### What to do
Search the entries below for the string "lettering" and give the number of lines that hold it, nothing else.

### Input ###

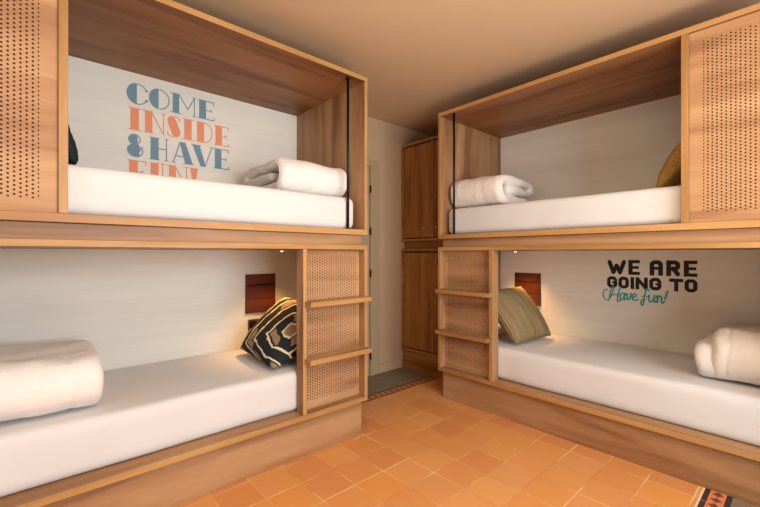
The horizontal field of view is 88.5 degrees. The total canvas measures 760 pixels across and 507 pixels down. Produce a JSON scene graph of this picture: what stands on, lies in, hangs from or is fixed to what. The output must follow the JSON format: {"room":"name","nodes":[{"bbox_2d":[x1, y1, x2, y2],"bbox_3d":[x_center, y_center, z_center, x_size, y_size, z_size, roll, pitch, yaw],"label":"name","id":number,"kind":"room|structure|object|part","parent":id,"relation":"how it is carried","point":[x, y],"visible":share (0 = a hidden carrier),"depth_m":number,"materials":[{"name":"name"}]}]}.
{"room":"dormitory","nodes":[
{"label":"dormitory","id":0,"kind":"room"},
{"bbox_2d":[126,117,431,375],"bbox_3d":[-1.277,-0.077,2.805,5.250,2.515,0.100,0,0,-42],"label":"wall","id":1,"kind":"structure","parent":0,"point":[385,140],"depth_m":3.98,"materials":[{"name":"beige paint"}]},
{"bbox_2d":[361,167,371,374],"bbox_3d":[-0.378,0.161,3.521,0.774,2.022,0.034,0,0,-42],"label":"door","id":2,"kind":"structure","parent":1,"relation":"in","point":[364,238],"depth_m":3.78,"materials":[{"name":"beige paint"}]},
{"bbox_2d":[368,159,379,375],"bbox_3d":[-0.376,0.128,3.533,1.003,2.105,0.022,0,0,-42],"label":"trim","id":3,"kind":"structure","parent":1,"relation":"attached to","point":[374,165],"depth_m":3.81,"materials":[{"name":"beige paint"}]},
{"bbox_2d":[380,359,401,372],"bbox_3d":[0.110,1.136,3.974,0.308,0.088,0.014,0,0,-42],"label":"baseboard","id":4,"kind":"structure","parent":1,"relation":"attached to","point":[395,364],"depth_m":3.96,"materials":[{"name":"beige wood"}]},
{"bbox_2d":[172,0,759,136],"bbox_3d":[0.257,-1.365,1.098,5.250,0.060,4.690,0,0,-42],"label":"ceiling","id":5,"kind":"structure","parent":0,"point":[420,60],"depth_m":2.36,"materials":[{"name":"paint"}]},
{"bbox_2d":[176,367,758,506],"bbox_3d":[0.257,1.210,1.098,5.250,0.060,4.690,0,0,-42],"label":"floor","id":6,"kind":"structure","parent":0,"point":[415,446],"depth_m":2.11,"materials":[{"name":"tile"}]},
{"bbox_2d":[0,0,371,506],"bbox_3d":[-1.106,0.011,2.184,2.022,2.338,0.945,0,0,-42],"label":"bunk bed","id":7,"kind":"object","parent":6,"relation":"on","point":[180,293],"visible":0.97,"depth_m":2.27,"materials":[{"name":"brown wood"}]},
{"bbox_3d":[-1.420,-0.644,1.381,0.430,0.966,0.010,0,0,-42],"label":"perforated panel","id":8,"kind":"part","parent":7,"relation":"part of","materials":[{"name":"brown wood"}]},
{"bbox_3d":[-1.257,-0.644,1.546,0.030,0.967,0.070,0,0,-42],"label":"partition post","id":9,"kind":"part","parent":7,"relation":"part of","materials":[{"name":"brown wood"}]},
{"bbox_2d":[0,349,296,496],"bbox_3d":[-1.151,0.803,2.224,1.935,0.241,0.787,0,0,-42],"label":"mattress","id":10,"kind":"object","parent":7,"relation":"on","point":[140,410],"visible":0.68,"depth_m":1.85,"materials":[{"name":"white fabric"}]},
{"bbox_2d":[0,340,103,421],"bbox_3d":[-1.626,0.557,1.752,0.589,0.243,0.637,0,0,-42],"label":"duvet","id":11,"kind":"object","parent":10,"relation":"on","point":[45,378],"visible":1,"depth_m":1.63,"materials":[{"name":"white fabric"}]},
{"bbox_2d":[240,297,296,368],"bbox_3d":[-0.625,0.496,2.598,0.457,0.370,0.540,0,0,-42],"label":"cushion","id":12,"kind":"object","parent":10,"relation":"on","point":[272,340],"visible":0.72,"depth_m":2.44,"materials":[{"name":"black fabric"}]},
{"bbox_3d":[-1.417,0.448,2.530,1.971,0.954,0.011,0,0,-42],"label":"panel","id":13,"kind":"part","parent":7,"relation":"part of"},
{"bbox_2d":[127,83,228,178],"bbox_3d":[-1.323,-0.755,2.605,0.628,0.621,0.001,0,0,-42],"label":"wall lettering","id":14,"kind":"object","parent":7,"relation":"attached to","point":[133,148],"depth_m":2.56,"materials":[{"name":"blue"}]},
{"bbox_3d":[-1.417,-0.644,2.530,1.971,0.967,0.011,0,0,-42],"label":"panel","id":15,"kind":"part","parent":7,"relation":"part of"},
{"bbox_2d":[68,164,352,228],"bbox_3d":[-1.146,-0.271,2.210,1.923,0.219,0.814,0,0,-42],"label":"mattress","id":16,"kind":"object","parent":7,"relation":"on","point":[91,190],"visible":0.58,"depth_m":1.89,"materials":[{"name":"white fabric"}]},
{"bbox_2d":[68,124,77,164],"bbox_3d":[-1.542,-0.593,1.821,0.201,0.395,0.470,0,0,-42],"label":"cushion","id":17,"kind":"object","parent":16,"relation":"on","point":[72,148],"visible":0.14,"depth_m":1.71,"materials":[{"name":"black fabric"}]},
{"bbox_2d":[244,158,346,196],"bbox_3d":[-0.573,-0.487,2.655,0.513,0.210,0.569,0,0,-42],"label":"duvet","id":18,"kind":"object","parent":16,"relation":"on","point":[279,173],"visible":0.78,"depth_m":2.44,"materials":[{"name":"white fabric"}]},
{"bbox_2d":[248,318,259,331],"bbox_3d":[-0.928,0.533,2.954,0.142,0.090,0.011,0,0,-42],"label":"switch plate","id":19,"kind":"object","parent":7,"relation":"attached to","point":[251,322],"visible":0.35,"depth_m":2.92,"materials":[{"name":"brown metal"}]},
{"bbox_2d":[245,273,274,313],"bbox_3d":[-0.907,0.296,2.971,0.241,0.293,0.013,0,0,-42],"label":"pocket","id":20,"kind":"object","parent":7,"relation":"attached to","point":[259,288],"visible":0.89,"depth_m":2.96,"materials":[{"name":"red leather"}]},
{"bbox_3d":[-0.456,0.448,2.270,0.024,0.954,0.076,0,0,-42],"label":"ladder post","id":21,"kind":"part","parent":7,"relation":"part of","materials":[{"name":"brown wood"}]},
{"bbox_3d":[-0.385,-0.644,2.875,0.025,0.967,0.881,0,0,-42],"label":"panel","id":22,"kind":"part","parent":7,"relation":"part of","materials":[{"name":"brown wood"}]},
{"bbox_3d":[-0.302,0.448,2.441,0.431,0.953,0.010,0,0,-42],"label":"perforated panel","id":23,"kind":"part","parent":7,"relation":"part of","materials":[{"name":"brown wood"}]},
{"bbox_3d":[-0.205,-0.644,2.490,0.028,0.967,0.028,0,0,-42],"label":"safety rod","id":24,"kind":"part","parent":7,"relation":"part of","materials":[{"name":"black metal"}]},
{"bbox_3d":[-0.385,0.448,2.875,0.025,0.954,0.881,0,0,-42],"label":"panel","id":25,"kind":"part","parent":7,"relation":"part of","materials":[{"name":"brown wood"}]},
{"bbox_2d":[401,135,442,378],"bbox_3d":[0.691,0.022,3.955,0.577,2.316,0.810,0,0,-42],"label":"wardrobe","id":26,"kind":"object","parent":6,"relation":"on","point":[419,159],"visible":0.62,"depth_m":3.90,"materials":[{"name":"brown wood"}]},
{"bbox_3d":[0.380,0.469,3.925,0.018,0.969,0.362,0,0,-42],"label":"cupboard door","id":27,"kind":"part","parent":26,"relation":"part of","materials":[{"name":"brown wood"}]},
{"bbox_3d":[0.380,-0.632,3.925,0.018,0.928,0.362,0,0,-42],"label":"cupboard door","id":28,"kind":"part","parent":26,"relation":"part of","materials":[{"name":"brown wood"}]},
{"bbox_3d":[0.636,0.469,3.640,0.018,0.969,0.351,0,0,-42],"label":"cupboard door","id":29,"kind":"part","parent":26,"relation":"part of","materials":[{"name":"brown wood"}]},
{"bbox_3d":[0.636,-0.632,3.640,0.018,0.928,0.351,0,0,-42],"label":"cupboard door","id":30,"kind":"part","parent":26,"relation":"part of","materials":[{"name":"brown wood"}]},
{"bbox_2d":[435,3,759,506],"bbox_3d":[1.500,0.011,2.714,0.991,2.338,2.100,0,0,-42],"label":"bunk bed","id":31,"kind":"object","parent":6,"relation":"on","point":[610,123],"visible":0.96,"depth_m":2.73,"materials":[{"name":"brown wood"}]},
{"bbox_3d":[0.594,-0.644,3.128,0.028,0.967,0.028,0,0,-42],"label":"safety rod","id":32,"kind":"part","parent":31,"relation":"part of","materials":[{"name":"black metal"}]},
{"bbox_3d":[0.692,0.448,3.062,0.010,0.953,0.449,0,0,-42],"label":"perforated panel","id":33,"kind":"part","parent":31,"relation":"part of","materials":[{"name":"brown wood"}]},
{"bbox_3d":[0.830,-0.644,3.507,0.927,0.967,0.025,0,0,-42],"label":"panel","id":34,"kind":"part","parent":31,"relation":"part of","materials":[{"name":"brown wood"}]},
{"bbox_3d":[0.830,0.448,3.507,0.927,0.954,0.025,0,0,-42],"label":"panel","id":35,"kind":"part","parent":31,"relation":"part of","materials":[{"name":"brown wood"}]},
{"bbox_3d":[0.834,0.448,2.866,0.076,0.954,0.032,0,0,-42],"label":"ladder post","id":36,"kind":"part","parent":31,"relation":"part of","materials":[{"name":"brown wood"}]},
{"bbox_2d":[515,273,540,305],"bbox_3d":[1.355,0.320,3.587,0.013,0.296,0.252,0,0,-42],"label":"pocket","id":37,"kind":"object","parent":31,"relation":"attached to","point":[530,282],"visible":0.73,"depth_m":3.55,"materials":[{"name":"red wood"}]},
{"bbox_2d":[449,185,680,233],"bbox_3d":[1.537,-0.270,2.740,0.862,0.217,2.010,0,0,-42],"label":"mattress","id":38,"kind":"object","parent":31,"relation":"on","point":[662,205],"visible":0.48,"depth_m":2.44,"materials":[{"name":"white fabric"}]},
{"bbox_2d":[450,175,532,207],"bbox_3d":[0.931,-0.509,3.251,0.574,0.247,0.488,0,0,-42],"label":"duvet","id":39,"kind":"object","parent":38,"relation":"on","point":[499,189],"visible":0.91,"depth_m":3.05,"materials":[{"name":"white fabric"}]},
{"bbox_2d":[656,142,680,187],"bbox_3d":[1.879,-0.557,2.427,0.440,0.325,0.240,0,0,-42],"label":"cushion","id":40,"kind":"object","parent":38,"relation":"on","point":[670,173],"visible":0.35,"depth_m":2.31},
{"bbox_3d":[1.864,-0.644,3.041,0.011,0.967,2.049,0,0,-42],"label":"panel","id":41,"kind":"part","parent":31,"relation":"part of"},
{"bbox_2d":[498,333,759,445],"bbox_3d":[1.548,0.802,2.750,0.832,0.243,2.010,0,0,-42],"label":"mattress","id":42,"kind":"object","parent":31,"relation":"on","point":[666,386],"visible":0.68,"depth_m":2.33,"materials":[{"name":"white fabric"}]},
{"bbox_2d":[498,323,504,333],"bbox_3d":[0.943,0.600,3.334,0.620,0.122,0.300,0,0,-42],"label":"pillow","id":43,"kind":"object","parent":42,"relation":"on","point":[500,330],"visible":0.02,"depth_m":3.20,"materials":[{"name":"fabric"}]},
{"bbox_2d":[498,286,550,343],"bbox_3d":[1.115,0.475,3.136,0.530,0.399,0.337,0,0,-42],"label":"cushion","id":44,"kind":"object","parent":42,"relation":"on","point":[519,316],"visible":0.86,"depth_m":3.01,"materials":[{"name":"beige fabric"}]},
{"bbox_2d":[694,323,759,384],"bbox_3d":[2.093,0.542,2.183,0.638,0.272,0.454,0,0,-42],"label":"duvet","id":45,"kind":"object","parent":42,"relation":"on","point":[732,352],"visible":1,"depth_m":2.05,"materials":[{"name":"white fabric"}]},
{"bbox_3d":[1.864,0.448,3.041,0.011,0.954,2.049,0,0,-42],"label":"panel","id":46,"kind":"part","parent":31,"relation":"part of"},
{"bbox_2d":[603,260,696,305],"bbox_3d":[1.979,0.215,2.898,0.005,0.342,0.596,0,0,-42],"label":"wall lettering","id":47,"kind":"object","parent":31,"relation":"attached to","point":[669,263],"depth_m":2.88,"materials":[{"name":"black paint"}]},
{"bbox_3d":[1.588,-0.644,2.023,0.070,0.967,0.031,0,0,-42],"label":"partition post","id":48,"kind":"part","parent":31,"relation":"part of","materials":[{"name":"brown wood"}]},
{"bbox_3d":[1.734,-0.644,1.839,0.010,0.966,0.435,0,0,-42],"label":"perforated panel","id":49,"kind":"part","parent":31,"relation":"part of","materials":[{"name":"brown wood"}]}
]}

###

### Answer area
2